Dear Vlad,
It’s me, Dasha. You know that girl that had Sunday school classes with you at that one church with the red carpet? The one that dreamed of you and her walking down sunlit streets, careless and happy, with only a future of me and you seen ahead, as best friends sitting on a rickety old bench swing snuggled, comforting each other with words and phrases. You know, that when you felt sick that one time at the building where we gathered in the basement for church, when you fainted from seeing the blood of that one old man, I prayed. I prayed hard that God would make you well and keep you in good health because I knew things would go bleak without you there. Everyone else might have thought you were weak, but I knew you were strong, strong in that heart of yours, because you never really cared what everyone was thinking.
Your shyness made me even more fond of you. It drew me in, like the nectar of a flower attracts a bee. Even now, when I think back to what could have happened between us after that one folded up, rumpled note your brother handed me following church one Sunday evening after which he rushed away. Did you know I thought you were the boy with the greatest personality ever? How I would always sneak glances at you from the corner of my eyes when I sat trying to do my writing assignment?
I will forever continue to regret the fact that I didn’t respond to your lovesick note which struck me and made me abashed.
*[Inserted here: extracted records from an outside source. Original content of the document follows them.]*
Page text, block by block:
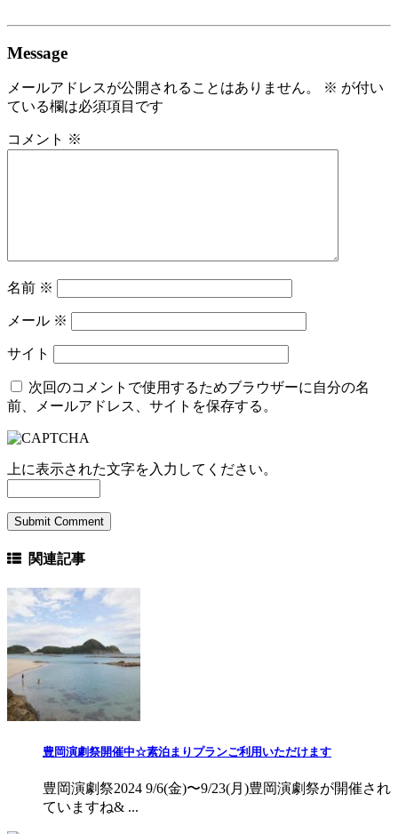
Message
メールアドレスが公開されることはありません。 ※ が付い
ている欄は必須項目です
コメント ※
名前 ※
メール ※
サイト
次回のコメントで使用するためブラウザーに自分の名
前、メールアドレス、サイトを保存する。
上に表示された文字を入力してください。
関連記事
豊岡演劇祭開催中☆素泊まりプランご利用いただけます
豊岡演劇祭2024 9/6(金)〜9/23(月)豊岡演劇祭が開催され
ていますね& ...

I never though you liked me, too. That’s why I couldn’t get the strength to reply, for your note induced fear, fear of taking a leap and saying, “yes, I do too!” If only I knew you also had those feelings I had for you when we still saw each other almost every day. To think it could have been more than thoughts and dreams. You know, I still find it hard to pass over the thought of you with less than a day-long contemplation. My heart still quickens when I picture your young, pale white face lined with prominent deep brown irises.
You know I searched for you on Myspace the other day. Did you really move to Portland, Alabama? Why? And left me to sit here all alone? Well, I just wanted to say that you’re special, I adored your aura and presence, and I won’t ever forget the way you made me feel.